▶ [What you are asked to do]: Transcribe the whole listing exactly; the images stay out.

▶ [Material provided]:
·····

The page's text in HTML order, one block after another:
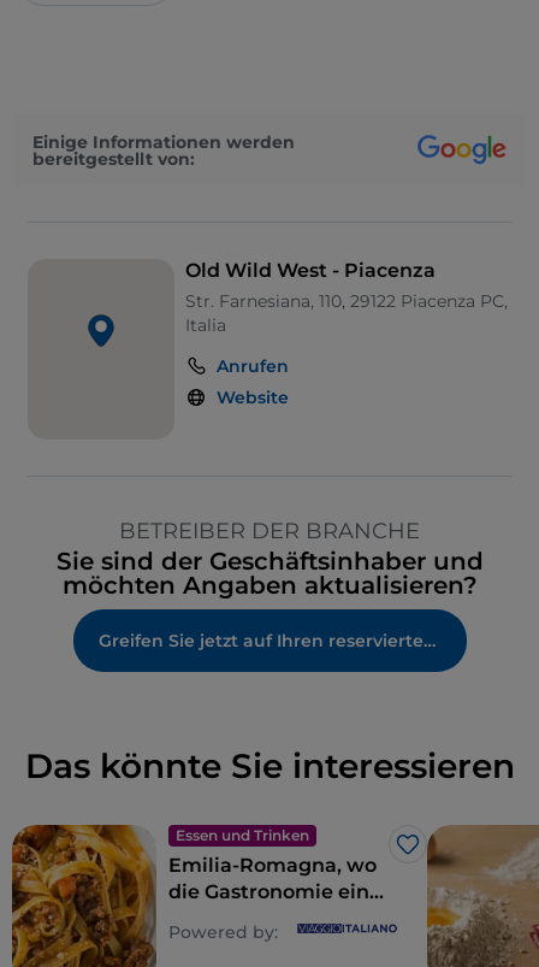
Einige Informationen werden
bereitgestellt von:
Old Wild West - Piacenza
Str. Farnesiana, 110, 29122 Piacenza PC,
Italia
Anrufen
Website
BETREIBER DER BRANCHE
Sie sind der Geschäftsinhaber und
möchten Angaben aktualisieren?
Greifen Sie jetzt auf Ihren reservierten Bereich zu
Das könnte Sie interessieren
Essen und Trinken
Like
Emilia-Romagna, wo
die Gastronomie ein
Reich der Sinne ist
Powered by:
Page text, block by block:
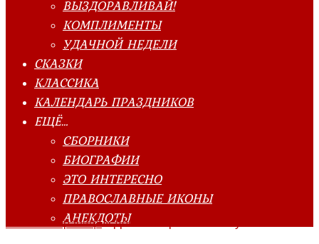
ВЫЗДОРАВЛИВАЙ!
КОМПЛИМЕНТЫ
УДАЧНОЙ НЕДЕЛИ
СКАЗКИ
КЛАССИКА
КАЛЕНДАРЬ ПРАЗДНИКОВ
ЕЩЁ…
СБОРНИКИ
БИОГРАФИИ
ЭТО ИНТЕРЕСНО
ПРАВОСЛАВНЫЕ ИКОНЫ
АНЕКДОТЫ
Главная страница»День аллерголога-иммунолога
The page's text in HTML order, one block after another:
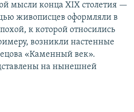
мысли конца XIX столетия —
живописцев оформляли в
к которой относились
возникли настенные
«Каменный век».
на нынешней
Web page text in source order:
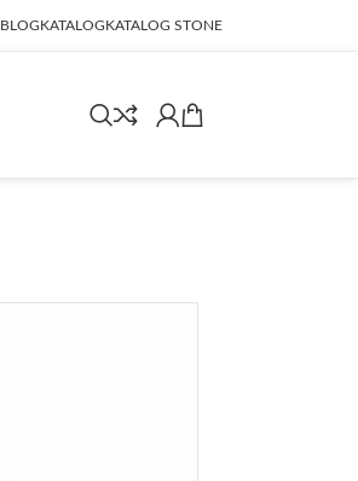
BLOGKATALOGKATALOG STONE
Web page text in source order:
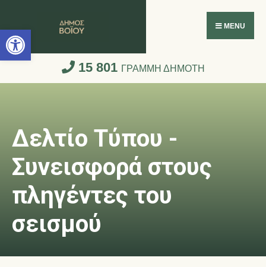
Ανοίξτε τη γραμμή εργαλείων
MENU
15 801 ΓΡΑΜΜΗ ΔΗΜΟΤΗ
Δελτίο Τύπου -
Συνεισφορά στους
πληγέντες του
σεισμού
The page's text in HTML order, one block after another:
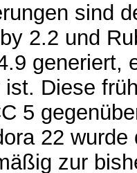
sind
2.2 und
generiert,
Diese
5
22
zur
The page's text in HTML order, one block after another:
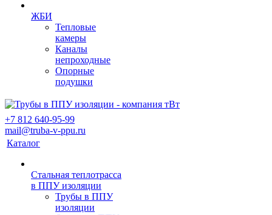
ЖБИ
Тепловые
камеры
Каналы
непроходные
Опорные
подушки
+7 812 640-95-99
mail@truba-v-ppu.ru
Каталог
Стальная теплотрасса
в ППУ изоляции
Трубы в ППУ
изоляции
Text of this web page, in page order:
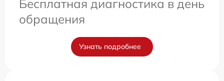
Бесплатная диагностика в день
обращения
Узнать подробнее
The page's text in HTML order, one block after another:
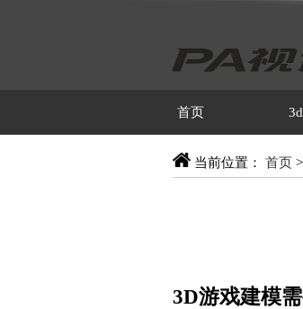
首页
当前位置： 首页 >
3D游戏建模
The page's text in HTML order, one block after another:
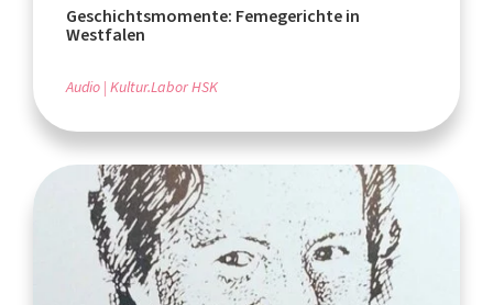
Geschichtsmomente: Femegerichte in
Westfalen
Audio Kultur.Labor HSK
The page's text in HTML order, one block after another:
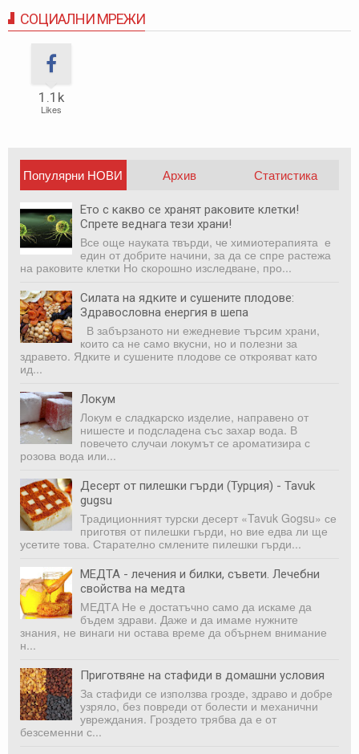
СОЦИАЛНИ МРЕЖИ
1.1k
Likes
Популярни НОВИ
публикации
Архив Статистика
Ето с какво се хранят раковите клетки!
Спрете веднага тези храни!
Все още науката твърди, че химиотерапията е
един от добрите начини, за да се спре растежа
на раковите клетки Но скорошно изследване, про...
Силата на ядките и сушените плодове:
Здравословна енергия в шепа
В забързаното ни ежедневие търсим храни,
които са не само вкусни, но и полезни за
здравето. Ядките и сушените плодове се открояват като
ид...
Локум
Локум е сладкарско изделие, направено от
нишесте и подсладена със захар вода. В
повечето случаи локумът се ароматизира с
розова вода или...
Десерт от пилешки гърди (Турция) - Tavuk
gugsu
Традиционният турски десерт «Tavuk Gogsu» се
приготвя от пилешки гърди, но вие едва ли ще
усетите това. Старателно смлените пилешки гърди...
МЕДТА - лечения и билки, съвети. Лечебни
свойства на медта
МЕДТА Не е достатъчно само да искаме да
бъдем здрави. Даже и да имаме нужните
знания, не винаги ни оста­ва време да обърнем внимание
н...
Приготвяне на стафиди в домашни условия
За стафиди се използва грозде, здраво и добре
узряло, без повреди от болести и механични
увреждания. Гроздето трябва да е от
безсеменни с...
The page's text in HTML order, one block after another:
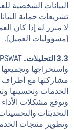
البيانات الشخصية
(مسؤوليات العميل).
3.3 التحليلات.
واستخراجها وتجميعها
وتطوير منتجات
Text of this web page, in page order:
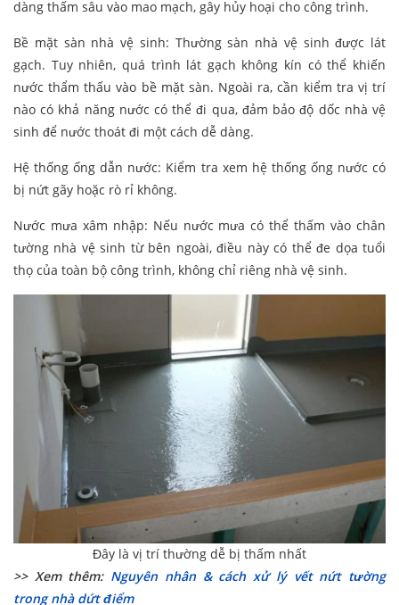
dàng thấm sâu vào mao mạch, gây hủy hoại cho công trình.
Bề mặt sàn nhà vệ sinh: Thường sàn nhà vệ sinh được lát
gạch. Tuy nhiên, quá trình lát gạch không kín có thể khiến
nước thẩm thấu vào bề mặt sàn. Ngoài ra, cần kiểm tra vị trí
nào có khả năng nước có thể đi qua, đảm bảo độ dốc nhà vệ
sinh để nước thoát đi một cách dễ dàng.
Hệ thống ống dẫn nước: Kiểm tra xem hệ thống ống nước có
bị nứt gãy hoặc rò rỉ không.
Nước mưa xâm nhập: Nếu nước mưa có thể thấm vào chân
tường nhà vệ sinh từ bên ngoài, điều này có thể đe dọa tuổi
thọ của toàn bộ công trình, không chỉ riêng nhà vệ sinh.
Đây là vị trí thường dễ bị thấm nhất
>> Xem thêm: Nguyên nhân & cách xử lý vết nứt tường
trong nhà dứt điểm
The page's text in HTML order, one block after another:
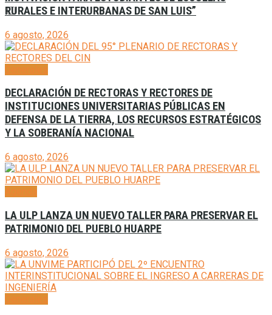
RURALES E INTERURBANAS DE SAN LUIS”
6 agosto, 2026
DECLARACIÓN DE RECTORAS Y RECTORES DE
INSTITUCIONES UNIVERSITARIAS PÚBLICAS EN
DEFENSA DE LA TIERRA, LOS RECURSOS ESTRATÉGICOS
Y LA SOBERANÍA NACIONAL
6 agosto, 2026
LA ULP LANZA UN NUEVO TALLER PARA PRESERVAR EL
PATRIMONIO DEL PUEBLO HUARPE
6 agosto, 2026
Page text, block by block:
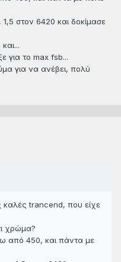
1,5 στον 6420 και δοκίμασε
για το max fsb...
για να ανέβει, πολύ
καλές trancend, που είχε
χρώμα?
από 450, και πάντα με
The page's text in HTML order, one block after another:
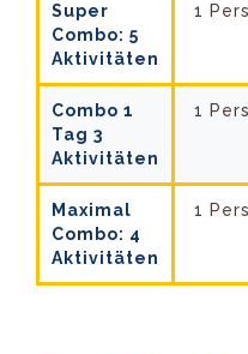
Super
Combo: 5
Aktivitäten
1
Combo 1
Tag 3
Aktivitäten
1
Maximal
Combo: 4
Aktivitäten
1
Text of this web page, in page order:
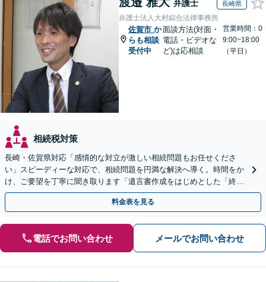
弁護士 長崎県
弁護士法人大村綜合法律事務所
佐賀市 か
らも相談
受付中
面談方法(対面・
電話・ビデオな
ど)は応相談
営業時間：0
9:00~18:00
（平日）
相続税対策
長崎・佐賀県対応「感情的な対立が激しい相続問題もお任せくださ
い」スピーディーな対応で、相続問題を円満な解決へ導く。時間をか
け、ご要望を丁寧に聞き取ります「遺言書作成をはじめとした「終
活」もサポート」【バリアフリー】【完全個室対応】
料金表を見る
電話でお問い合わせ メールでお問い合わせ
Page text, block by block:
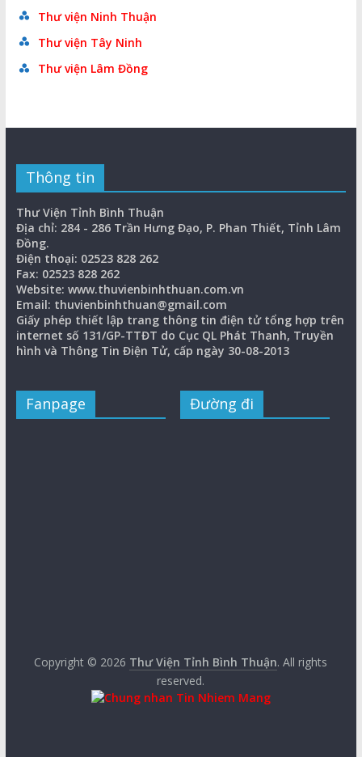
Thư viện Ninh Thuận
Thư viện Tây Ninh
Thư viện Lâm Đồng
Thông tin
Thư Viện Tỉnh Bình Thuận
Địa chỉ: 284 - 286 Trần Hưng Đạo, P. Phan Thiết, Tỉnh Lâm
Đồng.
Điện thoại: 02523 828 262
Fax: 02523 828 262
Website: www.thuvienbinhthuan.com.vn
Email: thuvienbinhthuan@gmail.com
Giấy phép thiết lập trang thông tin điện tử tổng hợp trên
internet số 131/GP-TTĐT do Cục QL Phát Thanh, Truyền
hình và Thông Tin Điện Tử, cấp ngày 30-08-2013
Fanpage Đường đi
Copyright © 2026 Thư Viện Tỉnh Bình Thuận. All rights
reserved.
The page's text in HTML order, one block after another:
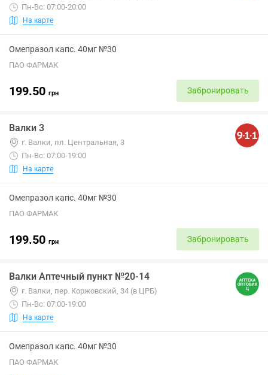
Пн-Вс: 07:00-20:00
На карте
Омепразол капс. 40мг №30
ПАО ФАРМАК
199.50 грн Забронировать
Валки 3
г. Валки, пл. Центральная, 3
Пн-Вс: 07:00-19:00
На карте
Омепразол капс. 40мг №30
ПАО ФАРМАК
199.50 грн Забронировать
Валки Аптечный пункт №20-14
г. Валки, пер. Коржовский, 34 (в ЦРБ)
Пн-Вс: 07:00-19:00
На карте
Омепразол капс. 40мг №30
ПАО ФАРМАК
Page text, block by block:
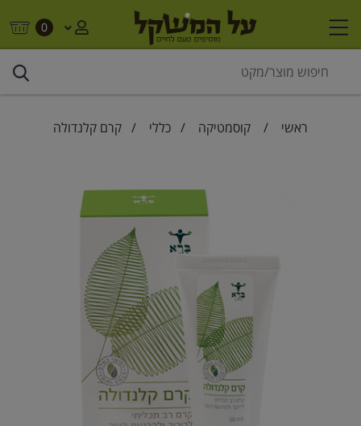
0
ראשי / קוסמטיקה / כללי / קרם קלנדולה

·····

▶ [Exercise answer]:
The page's text in HTML order, one block after another:
Einige Informationen werden
bereitgestellt von:
Old Wild West - Piacenza
Str. Farnesiana, 110, 29122 Piacenza PC,
Italia
Anrufen
Website
BETREIBER DER BRANCHE
Sie sind der Geschäftsinhaber und
möchten Angaben aktualisieren?
Greifen Sie jetzt auf Ihren reservierten Bereich zu
Das könnte Sie interessieren
Essen und Trinken
Like
Emilia-Romagna, wo
die Gastronomie ein
Reich der Sinne ist
Powered by:
Page text, block by block:
ВЫЗДОРАВЛИВАЙ!
КОМПЛИМЕНТЫ
УДАЧНОЙ НЕДЕЛИ
СКАЗКИ
КЛАССИКА
КАЛЕНДАРЬ ПРАЗДНИКОВ
ЕЩЁ…
СБОРНИКИ
БИОГРАФИИ
ЭТО ИНТЕРЕСНО
ПРАВОСЛАВНЫЕ ИКОНЫ
АНЕКДОТЫ
Главная страница»День аллерголога-иммунолога
The page's text in HTML order, one block after another:
мысли конца XIX столетия —
живописцев оформляли в
к которой относились
возникли настенные
«Каменный век».
на нынешней
Web page text in source order:
BLOGKATALOGKATALOG STONE
Web page text in source order:
Ανοίξτε τη γραμμή εργαλείων
MENU
15 801 ΓΡΑΜΜΗ ΔΗΜΟΤΗ
Δελτίο Τύπου -
Συνεισφορά στους
πληγέντες του
σεισμού
The page's text in HTML order, one block after another:
sind
2.2 und
generiert,
Diese
5
22
zur
The page's text in HTML order, one block after another:
ЖБИ
Тепловые
камеры
Каналы
непроходные
Опорные
подушки
+7 812 640-95-99
mail@truba-v-ppu.ru
Каталог
Стальная теплотрасса
в ППУ изоляции
Трубы в ППУ
изоляции
Text of this web page, in page order:
Бесплатная диагностика в день
обращения
Узнать подробнее
The page's text in HTML order, one block after another:
首页
当前位置： 首页 >
3D游戏建模
The page's text in HTML order, one block after another:
Geschichtsmomente: Femegerichte in
Westfalen
Audio Kultur.Labor HSK
The page's text in HTML order, one block after another:
СОЦИАЛНИ МРЕЖИ
1.1k
Likes
Популярни НОВИ
публикации
Архив Статистика
Ето с какво се хранят раковите клетки!
Спрете веднага тези храни!
Все още науката твърди, че химиотерапията е
един от добрите начини, за да се спре растежа
на раковите клетки Но скорошно изследване, про...
Силата на ядките и сушените плодове:
Здравословна енергия в шепа
В забързаното ни ежедневие търсим храни,
които са не само вкусни, но и полезни за
здравето. Ядките и сушените плодове се открояват като
ид...
Локум
Локум е сладкарско изделие, направено от
нишесте и подсладена със захар вода. В
повечето случаи локумът се ароматизира с
розова вода или...
Десерт от пилешки гърди (Турция) - Tavuk
gugsu
Традиционният турски десерт «Tavuk Gogsu» се
приготвя от пилешки гърди, но вие едва ли ще
усетите това. Старателно смлените пилешки гърди...
МЕДТА - лечения и билки, съвети. Лечебни
свойства на медта
МЕДТА Не е достатъчно само да искаме да
бъдем здрави. Даже и да имаме нужните
знания, не винаги ни оста­ва време да обърнем внимание
н...
Приготвяне на стафиди в домашни условия
За стафиди се използва грозде, здраво и добре
узряло, без повреди от болести и механични
увреждания. Гроздето трябва да е от
безсеменни с...
The page's text in HTML order, one block after another:
البيانات الشخصية
(مسؤوليات العميل).
3.3 التحليلات.
واستخراجها وتجميعها
وتطوير منتجات
Text of this web page, in page order:
dàng thấm sâu vào mao mạch, gây hủy hoại cho công trình.
Bề mặt sàn nhà vệ sinh: Thường sàn nhà vệ sinh được lát
gạch. Tuy nhiên, quá trình lát gạch không kín có thể khiến
nước thẩm thấu vào bề mặt sàn. Ngoài ra, cần kiểm tra vị trí
nào có khả năng nước có thể đi qua, đảm bảo độ dốc nhà vệ
sinh để nước thoát đi một cách dễ dàng.
Hệ thống ống dẫn nước: Kiểm tra xem hệ thống ống nước có
bị nứt gãy hoặc rò rỉ không.
Nước mưa xâm nhập: Nếu nước mưa có thể thấm vào chân
tường nhà vệ sinh từ bên ngoài, điều này có thể đe dọa tuổi
thọ của toàn bộ công trình, không chỉ riêng nhà vệ sinh.
Đây là vị trí thường dễ bị thấm nhất
>> Xem thêm: Nguyên nhân & cách xử lý vết nứt tường
trong nhà dứt điểm
The page's text in HTML order, one block after another:
RURALES E INTERURBANAS DE SAN LUIS”
6 agosto, 2026
DECLARACIÓN DE RECTORAS Y RECTORES DE
INSTITUCIONES UNIVERSITARIAS PÚBLICAS EN
DEFENSA DE LA TIERRA, LOS RECURSOS ESTRATÉGICOS
Y LA SOBERANÍA NACIONAL
6 agosto, 2026
LA ULP LANZA UN NUEVO TALLER PARA PRESERVAR EL
PATRIMONIO DEL PUEBLO HUARPE
6 agosto, 2026
Page text, block by block:
1,5 στον 6420 και δοκίμασε
για το max fsb...
για να ανέβει, πολύ
καλές trancend, που είχε
χρώμα?
από 450, και πάντα με
The page's text in HTML order, one block after another:
Super
Combo: 5
Aktivitäten
1
Combo 1
Tag 3
Aktivitäten
1
Maximal
Combo: 4
Aktivitäten
1
Text of this web page, in page order:
弁護士 長崎県
弁護士法人大村綜合法律事務所
佐賀市 か
らも相談
受付中
面談方法(対面・
電話・ビデオな
ど)は応相談
営業時間：0
9:00~18:00
（平日）
相続税対策
長崎・佐賀県対応「感情的な対立が激しい相続問題もお任せくださ
い」スピーディーな対応で、相続問題を円満な解決へ導く。時間をか
け、ご要望を丁寧に聞き取ります「遺言書作成をはじめとした「終
活」もサポート」【バリアフリー】【完全個室対応】
料金表を見る
電話でお問い合わせ メールでお問い合わせ
Page text, block by block:
Thư viện Ninh Thuận
Thư viện Tây Ninh
Thư viện Lâm Đồng
Thông tin
Thư Viện Tỉnh Bình Thuận
Địa chỉ: 284 - 286 Trần Hưng Đạo, P. Phan Thiết, Tỉnh Lâm
Đồng.
Điện thoại: 02523 828 262
Fax: 02523 828 262
Website: www.thuvienbinhthuan.com.vn
Email: thuvienbinhthuan@gmail.com
Giấy phép thiết lập trang thông tin điện tử tổng hợp trên
internet số 131/GP-TTĐT do Cục QL Phát Thanh, Truyền
hình và Thông Tin Điện Tử, cấp ngày 30-08-2013
Fanpage Đường đi
Copyright © 2026 Thư Viện Tỉnh Bình Thuận. All rights
reserved.
The page's text in HTML order, one block after another:
Пн-Вс: 07:00-20:00
На карте
Омепразол капс. 40мг №30
ПАО ФАРМАК
199.50 грн Забронировать
Валки 3
г. Валки, пл. Центральная, 3
Пн-Вс: 07:00-19:00
На карте
Омепразол капс. 40мг №30
ПАО ФАРМАК
199.50 грн Забронировать
Валки Аптечный пункт №20-14
г. Валки, пер. Коржовский, 34 (в ЦРБ)
Пн-Вс: 07:00-19:00
На карте
Омепразол капс. 40мг №30
ПАО ФАРМАК
Page text, block by block:
0
ראשי / קוסמטיקה / כללי / קרם קלנדולה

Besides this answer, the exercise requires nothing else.